Flexible inference for animal learning rules using neural networks

Understanding how animals learn is a central challenge in neuroscience, with growing relevance to the development of animal- or human-aligned artificial intelligence. However, existing approaches tend to assume fixed parametric forms for the learning rule (e.g., Q-learning, policy gradient), which may not accurately describe the complex forms of learning employed by animals in realistic settings. Here we address this gap by developing a framework to infer learning rules directly from behavioral data collected during de novo task learning. We assume that animals follow a decision policy parameterized by a generalized linear model (GLM), and we model their learning rule -- the mapping from task covariates to per-trial weight updates -- using a deep neural network (DNN). This formulation allows flexible, data-driven inference of learning rules while maintaining an interpretable form of the decision policy itself. To capture more complex learning dynamics, we introduce a recurrent neural network (RNN) variant that relaxes the Markovian assumption that learning depends solely on covariates of the current trial, allowing for learning rules that integrate information over multiple trials. Simulations demonstrate that the framework can recover ground-truth learning rules. We applied our DNN and RNN-based methods to a large behavioral dataset from mice learning to perform a sensory decision-making task and found that they outperformed traditional RL learning rules at predicting the learning trajectories of held-out mice. The inferred learning rules exhibited reward-history-dependent learning dynamics, with larger updates following sequences of rewarded trials. Overall, these methods provide a flexible framework for inferring learning rules from behavioral data in de novo learning tasks, setting the stage for improved animal training protocols and the development of behavioral digital twins.

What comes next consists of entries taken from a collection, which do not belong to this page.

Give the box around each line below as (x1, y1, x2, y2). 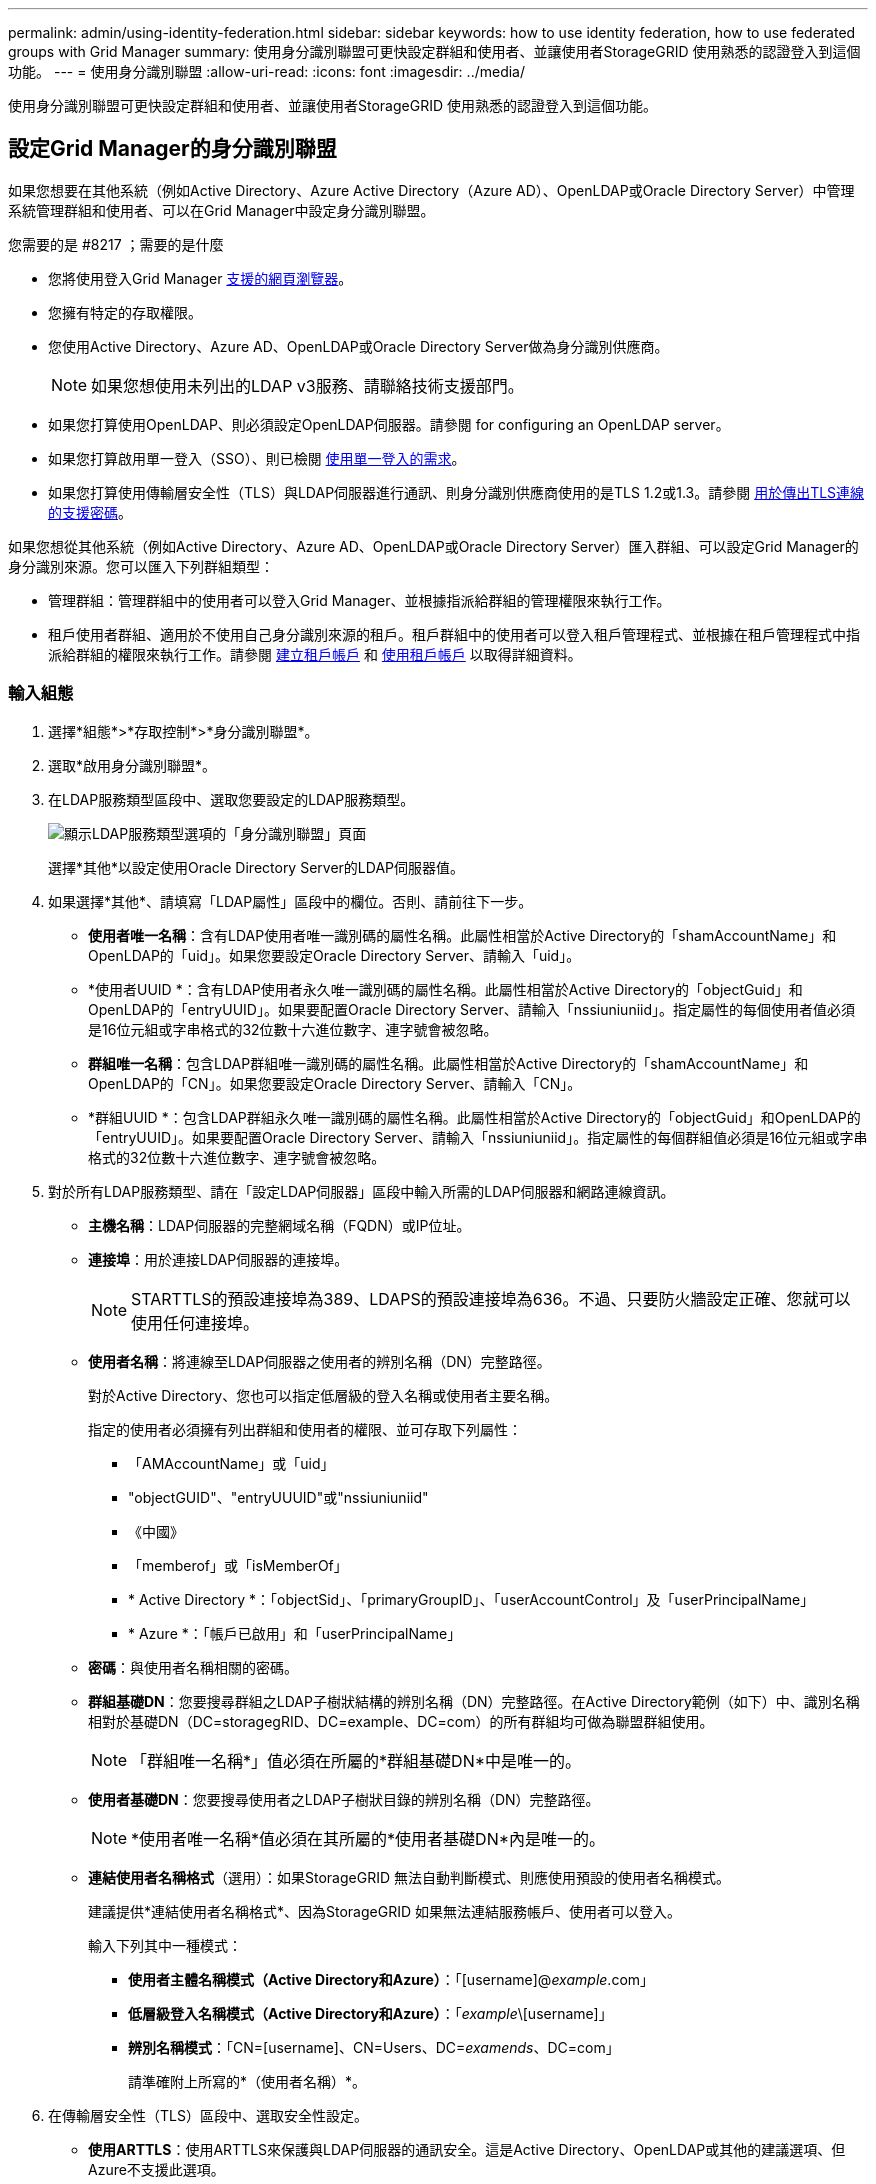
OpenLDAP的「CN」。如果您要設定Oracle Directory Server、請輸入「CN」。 (88, 1074, 582, 1092)
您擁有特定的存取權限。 (48, 303, 202, 321)
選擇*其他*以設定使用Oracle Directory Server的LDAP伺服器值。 (48, 858, 464, 876)
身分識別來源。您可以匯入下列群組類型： (8, 557, 274, 575)
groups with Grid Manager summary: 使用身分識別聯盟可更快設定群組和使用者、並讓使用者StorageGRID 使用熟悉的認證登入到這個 (8, 43, 861, 60)
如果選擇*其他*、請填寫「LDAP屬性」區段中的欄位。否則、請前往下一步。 (48, 892, 533, 910)
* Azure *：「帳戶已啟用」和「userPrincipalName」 (128, 1624, 462, 1642)
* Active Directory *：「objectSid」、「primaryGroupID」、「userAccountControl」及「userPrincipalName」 (128, 1590, 815, 1608)

翻译：理解动物如何学习是神经科学领域的核心挑战，其对开发动物或人类对齐的人工智能日益重要。然而，现有方法通常为学习规则（例如Q学习、策略梯度）假设固定的参数化形式，这可能无法准确描述动物在现实情境中采用的复杂学习形式。本文通过开发一个框架来填补这一空白，该框架能够直接从新任务学习过程中收集的行为数据推断学习规则。我们假设动物遵循由广义线性模型（GLM）参数化的决策策略，并使用深度神经网络（DNN）对其学习规则——即从任务协变量到每试次权重更新的映射——进行建模。这一表述允许对学习规则进行灵活、数据驱动的推断，同时保持决策策略本身的可解释形式。为了捕捉更复杂的学习动态，我们引入了一种循环神经网络（RNN）变体，它放宽了学习仅依赖于当前试次协变量的马尔可夫假设，从而允许学习规则能够整合多个试次的信息。仿真实验表明，该框架能够恢复真实的学习规则。我们将基于DNN和RNN的方法应用于小鼠学习执行感觉决策任务的大型行为数据集，发现它们在预测留出小鼠的学习轨迹方面优于传统的强化学习规则。推断出的学习规则表现出依赖于奖励历史的学习动态，在连续获得奖励的试次序列后会出现更大的权重更新。总体而言，这些方法为从新任务学习的行为数据中推断学习规则提供了一个灵活框架，为改进动物训练方案和开发行为数字孪生奠定了基础。